The Qube Holdings Ltd (ASX: QUB) share price is in focus today as the company holds its annual general meeting (AGM). In FY25, the company reported record underlying revenue of $4.46 billion, up 27.3% year-on-year, and lifted its fully franked full-year dividend by 7.1% to 9.8 cents per share.

What did Qube Holdings report in FY25?

  • Underlying revenue of $4,461.4 million, up 27.3% from FY24
  • Underlying EBITDA of $616.2 million, up 15.4% year-on-year
  • Underlying EBITA of $377.2 million, up 18.5% over FY24
  • Underlying NPATA of $288.0 million, 6.2% higher than FY24
  • Underlying EPSA grew 6.0% to 16.25 cents
  • Full-year fully franked dividend of 9.8 cents per share, up 7.1% on FY24

What else do investors need to know?

Qube's diversified business model continued to deliver earnings growth across multiple sectors, despite headwinds like severe weather and industrial action. Recent acquisitions including Webb Dock West, Coleman, and enhancements to Qube's NSW agrigrain network have strengthened its position in key markets.

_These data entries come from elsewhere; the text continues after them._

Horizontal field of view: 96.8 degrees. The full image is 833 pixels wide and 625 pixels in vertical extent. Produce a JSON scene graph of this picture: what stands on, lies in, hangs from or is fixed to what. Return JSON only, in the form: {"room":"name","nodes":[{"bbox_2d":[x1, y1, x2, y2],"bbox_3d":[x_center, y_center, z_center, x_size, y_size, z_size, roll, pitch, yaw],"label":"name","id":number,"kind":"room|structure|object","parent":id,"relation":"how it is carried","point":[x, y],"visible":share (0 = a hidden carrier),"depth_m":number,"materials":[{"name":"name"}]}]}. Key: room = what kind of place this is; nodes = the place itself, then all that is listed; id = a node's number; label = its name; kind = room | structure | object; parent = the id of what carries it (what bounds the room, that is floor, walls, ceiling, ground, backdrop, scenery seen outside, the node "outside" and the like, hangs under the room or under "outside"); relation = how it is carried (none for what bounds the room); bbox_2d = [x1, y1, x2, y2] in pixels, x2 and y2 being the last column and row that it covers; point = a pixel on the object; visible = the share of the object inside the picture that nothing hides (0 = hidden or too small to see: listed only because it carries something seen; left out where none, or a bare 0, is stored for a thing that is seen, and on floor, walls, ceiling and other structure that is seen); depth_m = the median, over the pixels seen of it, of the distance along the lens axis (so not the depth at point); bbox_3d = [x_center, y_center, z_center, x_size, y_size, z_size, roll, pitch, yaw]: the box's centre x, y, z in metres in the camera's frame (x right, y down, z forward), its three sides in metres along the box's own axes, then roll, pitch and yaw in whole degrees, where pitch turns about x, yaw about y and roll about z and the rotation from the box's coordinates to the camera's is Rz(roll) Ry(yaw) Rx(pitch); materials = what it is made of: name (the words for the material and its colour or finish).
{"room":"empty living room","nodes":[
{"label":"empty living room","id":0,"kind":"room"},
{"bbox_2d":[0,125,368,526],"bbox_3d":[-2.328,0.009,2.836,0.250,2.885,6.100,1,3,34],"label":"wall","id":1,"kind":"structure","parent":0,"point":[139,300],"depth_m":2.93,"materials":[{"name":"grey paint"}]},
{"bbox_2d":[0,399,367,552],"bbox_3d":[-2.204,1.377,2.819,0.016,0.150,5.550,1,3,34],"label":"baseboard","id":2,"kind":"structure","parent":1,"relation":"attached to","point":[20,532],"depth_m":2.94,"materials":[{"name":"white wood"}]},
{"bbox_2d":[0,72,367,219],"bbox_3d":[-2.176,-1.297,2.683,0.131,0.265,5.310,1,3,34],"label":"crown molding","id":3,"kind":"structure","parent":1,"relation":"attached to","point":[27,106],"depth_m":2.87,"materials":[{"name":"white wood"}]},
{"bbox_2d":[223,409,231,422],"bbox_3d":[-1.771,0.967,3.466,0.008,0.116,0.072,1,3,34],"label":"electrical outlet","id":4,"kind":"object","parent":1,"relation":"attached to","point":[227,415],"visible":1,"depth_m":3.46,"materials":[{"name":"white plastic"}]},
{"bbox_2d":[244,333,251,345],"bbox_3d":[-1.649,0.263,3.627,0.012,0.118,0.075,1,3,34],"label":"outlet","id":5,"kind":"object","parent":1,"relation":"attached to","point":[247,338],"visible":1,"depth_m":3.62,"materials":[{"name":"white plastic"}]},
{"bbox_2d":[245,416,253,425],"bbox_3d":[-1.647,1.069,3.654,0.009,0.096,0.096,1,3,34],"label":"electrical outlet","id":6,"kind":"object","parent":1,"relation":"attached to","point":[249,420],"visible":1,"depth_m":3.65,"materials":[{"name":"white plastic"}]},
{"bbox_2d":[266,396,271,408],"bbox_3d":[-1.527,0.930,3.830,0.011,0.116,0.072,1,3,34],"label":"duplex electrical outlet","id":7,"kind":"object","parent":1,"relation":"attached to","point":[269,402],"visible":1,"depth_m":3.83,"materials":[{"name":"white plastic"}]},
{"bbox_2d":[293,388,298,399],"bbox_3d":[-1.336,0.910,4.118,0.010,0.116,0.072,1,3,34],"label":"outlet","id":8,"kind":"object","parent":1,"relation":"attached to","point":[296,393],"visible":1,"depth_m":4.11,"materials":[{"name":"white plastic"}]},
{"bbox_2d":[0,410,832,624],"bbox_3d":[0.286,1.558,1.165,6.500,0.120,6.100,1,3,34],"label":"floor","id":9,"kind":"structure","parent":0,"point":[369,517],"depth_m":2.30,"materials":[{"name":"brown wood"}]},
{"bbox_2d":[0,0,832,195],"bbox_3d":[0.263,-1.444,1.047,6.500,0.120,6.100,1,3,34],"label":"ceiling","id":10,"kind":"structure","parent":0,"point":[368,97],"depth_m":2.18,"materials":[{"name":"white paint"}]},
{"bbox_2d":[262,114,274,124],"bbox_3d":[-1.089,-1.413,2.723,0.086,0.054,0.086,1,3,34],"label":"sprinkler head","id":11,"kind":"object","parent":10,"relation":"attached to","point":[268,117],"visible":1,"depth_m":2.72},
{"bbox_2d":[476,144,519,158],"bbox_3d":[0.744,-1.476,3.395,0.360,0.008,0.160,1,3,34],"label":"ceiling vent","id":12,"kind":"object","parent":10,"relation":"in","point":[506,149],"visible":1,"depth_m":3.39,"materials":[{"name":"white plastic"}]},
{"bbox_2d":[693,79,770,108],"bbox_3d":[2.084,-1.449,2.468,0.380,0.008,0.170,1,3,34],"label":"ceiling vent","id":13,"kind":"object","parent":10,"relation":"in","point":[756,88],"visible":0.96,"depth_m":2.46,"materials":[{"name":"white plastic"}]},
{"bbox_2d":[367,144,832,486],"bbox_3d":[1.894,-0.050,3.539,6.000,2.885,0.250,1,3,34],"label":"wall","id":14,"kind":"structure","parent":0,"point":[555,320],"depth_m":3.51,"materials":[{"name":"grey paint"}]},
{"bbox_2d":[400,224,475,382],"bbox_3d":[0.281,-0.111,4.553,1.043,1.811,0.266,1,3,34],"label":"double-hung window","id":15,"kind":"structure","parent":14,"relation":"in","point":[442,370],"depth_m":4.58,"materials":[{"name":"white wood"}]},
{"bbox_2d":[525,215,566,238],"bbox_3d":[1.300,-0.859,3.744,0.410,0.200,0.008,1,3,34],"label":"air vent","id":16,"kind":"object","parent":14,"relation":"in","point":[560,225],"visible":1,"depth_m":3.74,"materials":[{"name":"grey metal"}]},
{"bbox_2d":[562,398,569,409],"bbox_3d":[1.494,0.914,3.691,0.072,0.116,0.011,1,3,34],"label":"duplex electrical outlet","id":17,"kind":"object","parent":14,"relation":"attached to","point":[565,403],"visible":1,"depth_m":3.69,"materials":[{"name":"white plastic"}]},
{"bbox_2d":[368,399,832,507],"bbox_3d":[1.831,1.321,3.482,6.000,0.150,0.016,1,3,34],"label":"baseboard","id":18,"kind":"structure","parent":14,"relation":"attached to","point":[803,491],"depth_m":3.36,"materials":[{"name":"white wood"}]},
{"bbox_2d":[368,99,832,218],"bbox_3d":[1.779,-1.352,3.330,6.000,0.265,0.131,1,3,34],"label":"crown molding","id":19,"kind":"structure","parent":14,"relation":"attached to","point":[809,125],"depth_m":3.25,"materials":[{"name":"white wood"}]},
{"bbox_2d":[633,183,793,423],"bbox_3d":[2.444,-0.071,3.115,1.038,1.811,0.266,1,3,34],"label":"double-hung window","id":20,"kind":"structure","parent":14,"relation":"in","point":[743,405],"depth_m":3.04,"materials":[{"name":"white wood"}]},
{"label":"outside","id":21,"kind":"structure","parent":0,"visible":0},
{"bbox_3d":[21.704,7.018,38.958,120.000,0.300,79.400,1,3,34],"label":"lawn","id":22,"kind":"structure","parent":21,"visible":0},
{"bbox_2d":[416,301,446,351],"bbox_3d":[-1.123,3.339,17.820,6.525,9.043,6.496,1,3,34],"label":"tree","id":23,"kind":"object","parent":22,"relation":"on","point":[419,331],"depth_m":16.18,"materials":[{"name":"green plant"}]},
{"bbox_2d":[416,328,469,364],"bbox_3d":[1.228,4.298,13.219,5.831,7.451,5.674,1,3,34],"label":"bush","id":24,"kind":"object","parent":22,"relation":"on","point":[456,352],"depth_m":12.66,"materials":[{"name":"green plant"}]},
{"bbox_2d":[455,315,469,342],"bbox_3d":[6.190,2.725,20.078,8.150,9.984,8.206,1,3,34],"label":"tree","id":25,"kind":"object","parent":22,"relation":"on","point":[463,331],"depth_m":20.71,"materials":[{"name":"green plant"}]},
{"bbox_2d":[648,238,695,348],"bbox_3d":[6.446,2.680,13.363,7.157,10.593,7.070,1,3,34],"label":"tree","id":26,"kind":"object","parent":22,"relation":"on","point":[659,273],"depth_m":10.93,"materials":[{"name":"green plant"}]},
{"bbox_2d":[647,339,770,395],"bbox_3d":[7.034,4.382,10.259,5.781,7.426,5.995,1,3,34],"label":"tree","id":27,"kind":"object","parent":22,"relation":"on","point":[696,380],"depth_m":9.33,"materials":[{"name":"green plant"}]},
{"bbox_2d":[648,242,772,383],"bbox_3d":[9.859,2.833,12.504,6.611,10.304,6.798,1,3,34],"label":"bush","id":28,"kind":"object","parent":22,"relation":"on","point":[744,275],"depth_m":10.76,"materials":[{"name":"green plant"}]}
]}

The company also completed divestments generating $248 million in proceeds, notably from the sale of a freehold property at Minto. Safety is an ongoing focus—while the Total Recordable Injury Frequency Rate showed improvement, there remains work to do following a tragic workplace fatality at the Narromine Agri facility.

What's next for Qube Holdings?

Qube expects to maintain its growth momentum in FY26, with management confirming financial performance in the first quarter was in line with expectations. The business continues to pursue both organic and inorganic opportunities across its markets and foresees solid underlying NPATA and EPSA growth.

Ongoing investment in technology, infrastructure, and decarbonisation efforts, along with new contracts secured, are expected to support Qube's strategy into the new financial year.

Qube Holdings share price snapshot

Over the past 12 months, Qube Holdings has increased 6%, outperforming the S&P/ASX 200 Index (ASX: XJO) which has risen 1% over the same period.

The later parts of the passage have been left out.